Our Results

Measurements before Debiasing

Percentage of analogies voted as biased vs. non-biased from the before debiasing group by voter A
Percentage of analogies voted as biased vs. non-biased from the before debiasing group by voter B

Measurements after Debiasing

Percentage of analogies voted as biased vs. non-biased from the after debiasing group by voter A
Percentage of analogies voted as biased vs. non-biased from the after debiasing group by voter B

Analysis of Measurements

We have attempted to minimize confirmation bias by randomly shuffling together the analogies created before and after debiasing before objectively casting our votes. The shuffled lists of analogies labeled with our votes can be viewed in the repository at reference (7).

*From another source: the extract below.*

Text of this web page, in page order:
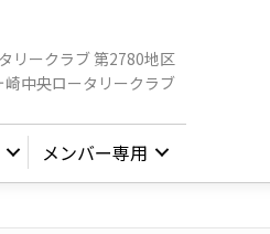
リークラブ 第2780地区
崎中央ロータリークラブ
メンバー専用

The graphs above show the percentage of analogies that were voted by each of us as biased or non-biased from the before and after debiasing groups. Because this is an objective and qualitative analysis, each of our opinions may vary. However, as seen when comparing the measurements between before and after, our votes determined that the percentage of biased analogies decreased after debiasing. This demonstrates that the hard-debiasing algorithm effectively reduced gender stereotypes in the Wikipedia word embedding, which is consistent with the result from the original paper on the Google News embedding.

While casting our votes, we noticed that some of the analogies did not make sense and could not be considered a gender-appropriate analogy. However, in such cases, we marked these analogies as appropriate since they did not actually contain gender bias. The original experiment noted that the debiasing algorithm preserves gender-appropriate analogies (i.e. an analogy such as grandma-grandpa should not be removed after debiasing), but we did not investigate if all the sensible, appropriate analogies that existed before debiasing also existed after debiasing as we were only trying to confirm if the algorithm strictly reduced gender bias.